I am back! At least for the time being... I apologize for my extremely long writing hiatus, and I hope that some of you noticed my absence, possibly. :D Anyway, it feels good to be writing again, and I hope you enjoy this one-shot. It can be considered as depressing, but I personally consider it more bitter sweet than anything. It is an all human story, and if I remember correctly the first and only all human story I have ever completed. It is canon Alice and Jasper. I hope you enjoy it.
-Ember
Disclaimer: I am not the wonderful Stephanie Meyer.
The world is a strange place. It is filled with life, and death, and then repeats itself over and over again. The repetition keeps it spinning round, and is often conceived as "the way things were meant to be". That it can't be slowed, it cannot be altered, and we are sentenced to be swept away in the cycle until it is our own time to pass.

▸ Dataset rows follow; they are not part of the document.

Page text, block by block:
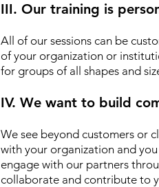
III. Our training is
All of our sessions can be
of your organization or
for groups of all shapes and
IV. We want to build
We see beyond customers or
with your organization and
engage with our partners
collaborate and contribute to
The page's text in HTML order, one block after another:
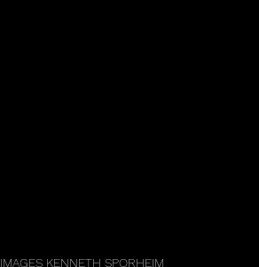
IMAGES KENNETH SPORHEIM
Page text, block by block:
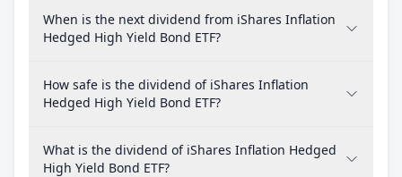
When is the next dividend from iShares Inflation
Hedged High Yield Bond ETF?
How safe is the dividend of iShares Inflation
Hedged High Yield Bond ETF?
What is the dividend of iShares Inflation Hedged
High Yield Bond ETF?
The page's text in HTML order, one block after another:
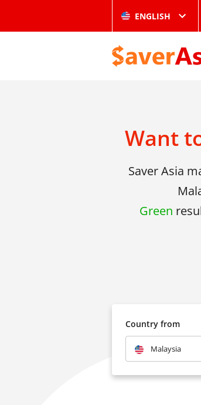
ENGLISH
Want
Saver Asia
Green
Country from
Malaysia
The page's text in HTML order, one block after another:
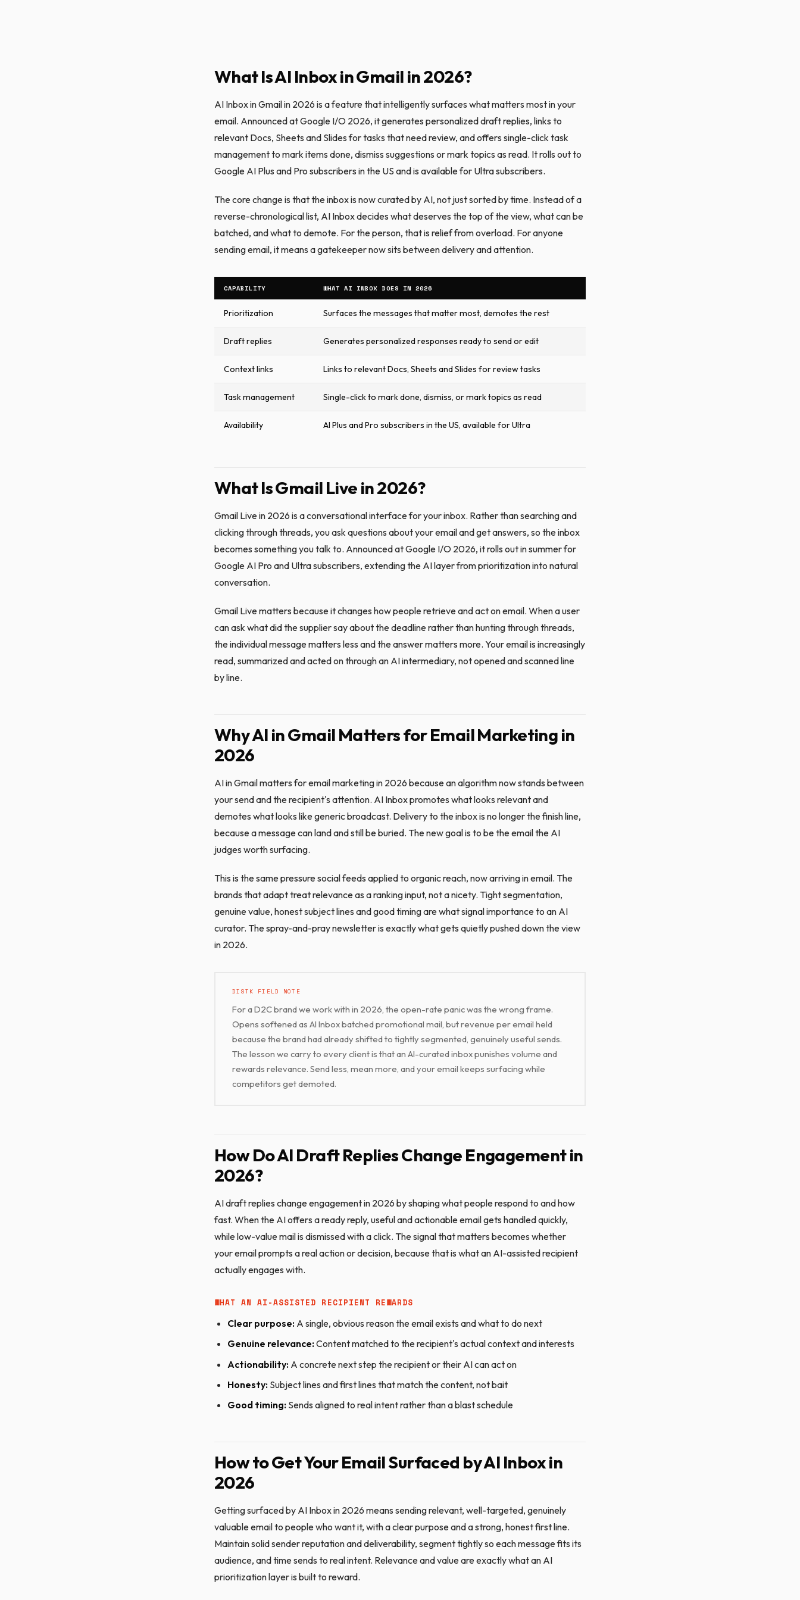
What Is AI Inbox in Gmail in 2026?
AI Inbox in Gmail in 2026 is a feature that intelligently surfaces what matters most in your
email. Announced at Google I/O 2026, it generates personalized draft replies, links to
relevant Docs, Sheets and Slides for tasks that need review, and offers single-click task
management to mark items done, dismiss suggestions or mark topics as read. It rolls out to
Google AI Plus and Pro subscribers in the US and is available for Ultra subscribers.
The core change is that the inbox is now curated by AI, not just sorted by time. Instead of a
reverse-chronological list, AI Inbox decides what deserves the top of the view, what can be
batched, and what to demote. For the person, that is relief from overload. For anyone
sending email, it means a gatekeeper now sits between delivery and attention.
CAPABILITY WHAT AI INBOX DOES IN 2026
Prioritization Surfaces the messages that matter most, demotes the rest
Draft replies Generates personalized responses ready to send or edit
Context links Links to relevant Docs, Sheets and Slides for review tasks
Task management Single-click to mark done, dismiss, or mark topics as read
Availability AI Plus and Pro subscribers in the US, available for Ultra
What Is Gmail Live in 2026?
Gmail Live in 2026 is a conversational interface for your inbox. Rather than searching and
clicking through threads, you ask questions about your email and get answers, so the inbox
becomes something you talk to. Announced at Google I/O 2026, it rolls out in summer for
Google AI Pro and Ultra subscribers, extending the AI layer from prioritization into natural
conversation.
Gmail Live matters because it changes how people retrieve and act on email. When a user
can ask what did the supplier say about the deadline rather than hunting through threads,
the individual message matters less and the answer matters more. Your email is increasingly
read, summarized and acted on through an AI intermediary, not opened and scanned line
by line.
Why AI in Gmail Matters for Email Marketing in
2026
AI in Gmail matters for email marketing in 2026 because an algorithm now stands between
your send and the recipient's attention. AI Inbox promotes what looks relevant and
demotes what looks like generic broadcast. Delivery to the inbox is no longer the finish line,
because a message can land and still be buried. The new goal is to be the email the AI
judges worth surfacing.
This is the same pressure social feeds applied to organic reach, now arriving in email. The
brands that adapt treat relevance as a ranking input, not a nicety. Tight segmentation,
genuine value, honest subject lines and good timing are what signal importance to an AI
curator. The spray-and-pray newsletter is exactly what gets quietly pushed down the view
in 2026.
DISTK FIELD NOTE
For a D2C brand we work with in 2026, the open-rate panic was the wrong frame.
Opens softened as AI Inbox batched promotional mail, but revenue per email held
because the brand had already shifted to tightly segmented, genuinely useful sends.
The lesson we carry to every client is that an AI-curated inbox punishes volume and
rewards relevance. Send less, mean more, and your email keeps surfacing while
competitors get demoted.
How Do AI Draft Replies Change Engagement in
2026?
AI draft replies change engagement in 2026 by shaping what people respond to and how
fast. When the AI offers a ready reply, useful and actionable email gets handled quickly,
while low-value mail is dismissed with a click. The signal that matters becomes whether
your email prompts a real action or decision, because that is what an AI-assisted recipient
actually engages with.
WHAT AN AI-ASSISTED RECIPIENT REWARDS
Clear purpose: A single, obvious reason the email exists and what to do next
Genuine relevance:Content matched to the recipient's actual context and interests
Actionability: A concrete next step the recipient or their AI can act on
Honesty: Subject lines and first lines that match the content, not bait
Good timing: Sends aligned to real intent rather than a blast schedule
How to Get Your Email Surfaced by AI Inbox in
2026
Getting surfaced by AI Inbox in 2026 means sending relevant, well-targeted, genuinely
valuable email to people who want it, with a clear purpose and a strong, honest first line.
Maintain solid sender reputation and deliverability, segment tightly so each message fits its
audience, and time sends to real intent. Relevance and value are exactly what an AI
prioritization layer is built to reward.

But if you break the earth down and down again, things will seem less ordinary. More or less. You can separate the population into cultures and histories, homes and descent. You can judge someone by who they were yesterday, who they are today, and who they will become tomorrow.
And you can picture all of the world's people in your head, and you will see nameless blurs of complexions.
And you can look at that big picture, and you can see the death and destruction and the pain that our kind has caused.
But maybe, just maybe, if you look a little closer at the individual person, each of their lives, you might see that this world still does have some good in it after all. That maybe there is hope for us all.
It's an exceptionally cool night in July in southern Alabama. If you listen closely, real closely, you might be able to hear the hum of the hospital's air conditioning, the soft purr of the appliances, the bubbling of the pots in the kitchen, the murmur of voices in neighboring rooms, and the various groans and ever steady whir of the many pieces of equipment.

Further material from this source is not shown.